Kegemaran dan kepiawaian menulis sajak itu berlanjut hingga saat ia melanjutkan studi
di Sekolah Tinggi Hukum di Jakarta. Dalam kumpulan sajak Buah Rindu yang ditulis antara tahun
1928 dan 1935, tampak perubahan lirik dan syair Melayunya menjadi sajak yang lebih modern.

Tahun 1931, ia memimpin Kongres Indonesia Muda di Solo. Pergulatannya dengan para
tokoh pergerakan nasional itu telah mewarnai dunia kesastraannya. Amir telah memberikan
sumbangan besar dalam proses perkembangan dan pematangan bahasa Melayu menjadi
bahasa nasional Indonesia. Dalam suratnya kepada Armyn Pane pada bulan November 1932, ia
menyebut bahasa Melayu adalah bahasa yang molek.

Secara keseluruhan, ada sekitar 160 karya Amir yang berhasil dicatat. Di antaranya, 50
sajak asli, 77 sajak terjemahan, 18 prosa liris asli, 1 prosa liris terjemahan, 13 prosa asli, dan 1
prosa terjemahan. Karya-karyanya tercatat dalam kumpulan sajak Buah Rindu, Nyanyi Sunyi,
Setanggi Timur, dan terjemahan Baghavat Gita.

Ia memang seorang penyair hebat. Perintis kepercayaan diri para penyair nasional untuk
menulis karya sastra dalam bahasa Indonesia. Amir adalah seorang penyair besar pujangga baru
yang kepenyairannya membuat bahasa Melayu-Indonesia mendapat suara dan lagu unik yang
terus dihargai hingga saat ini. Ia penyair yang sempurna dalam bahasa Melayu-Indonesia hingga
sekarang.

Amir adalah tiga sejoli bersama Armyn Pane, dan Sutan Takdir Alisyahbana, yang
memimpin pujangga baru. Mereka mengelola majalah yang menguasai kehidupan sastra dan
kebudayaan Indonesia dari tahun 1933, hingga pecah perang dunia kedua.

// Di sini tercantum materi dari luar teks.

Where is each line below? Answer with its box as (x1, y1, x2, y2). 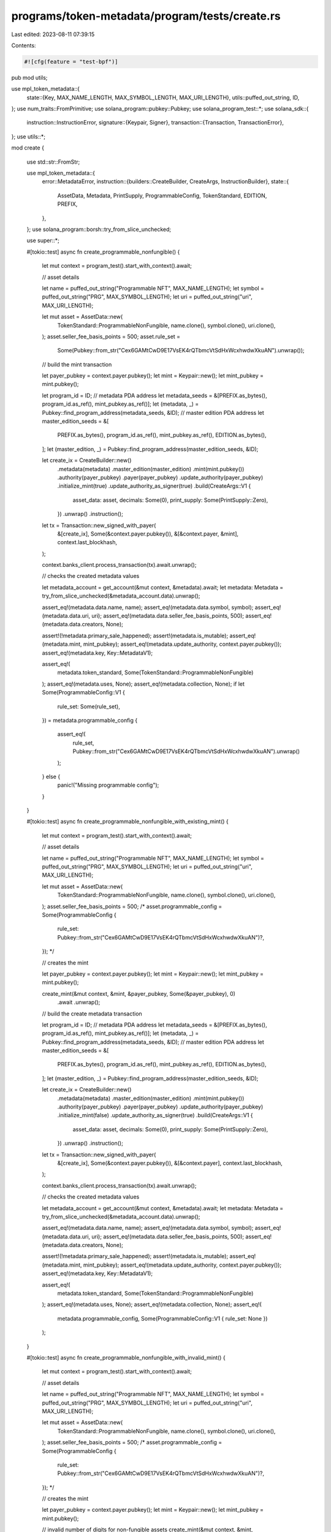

Pemerintah RI kemudian mengapresiasi jasa dan sumbangsih Amir Hamzah ini dengan
menetapkannya sebagai Pahlawan Nasional pada tahun 1975. Selain itu, penghargaan atas jasa
Amir Hamzah terlihat dari penggunaan namanya sebagai nama gedung pusat kebudayaan
Indonesia di kedutaan Besar Republik Indonesia di Kuala Lumpur, dan nama masjid di Taman
Ismail Marzuki Jakarta.

Namun, akhir hidup penyair yang juga pengikut tarekat Naqsabandiyah ini ternyata
berakhir tragis. Setelah pada 29 Oktober 1945, Amir diangkat menjadi Wakil Pemerintahan
Indonesia untuk Langkat yang berkedudukan di Binjai (saat itu Amir juga pangeran Langkat Hulu
di Binjai), terjadi revolusi sosial pada Maret 1946. Sasarannya adalah keluarga bangsawan yang
dianggap feodal dan kurang memihak kepada rakyat termasuk Amir Hamzah.

Amir Hamzah meninggal akibat revolusi sosial di Sumatera Timur, justru saat awal
kemerdekaan Indonesia. Kala itu, ia hilang tak tentu rimbanya. Mayatnya ditemukan di sebuah
pemakaman massal yang diangkat di Kuala Begumit. Konon, ia tewas dipancung tanpa proses
peradilan pada dini hari, 20 Maret 1946, dalam usia yang relatif muda, 35 tahun. Ia dimasukkan
di pemakaman masjid Azizi, Tanjung Pura Langkat.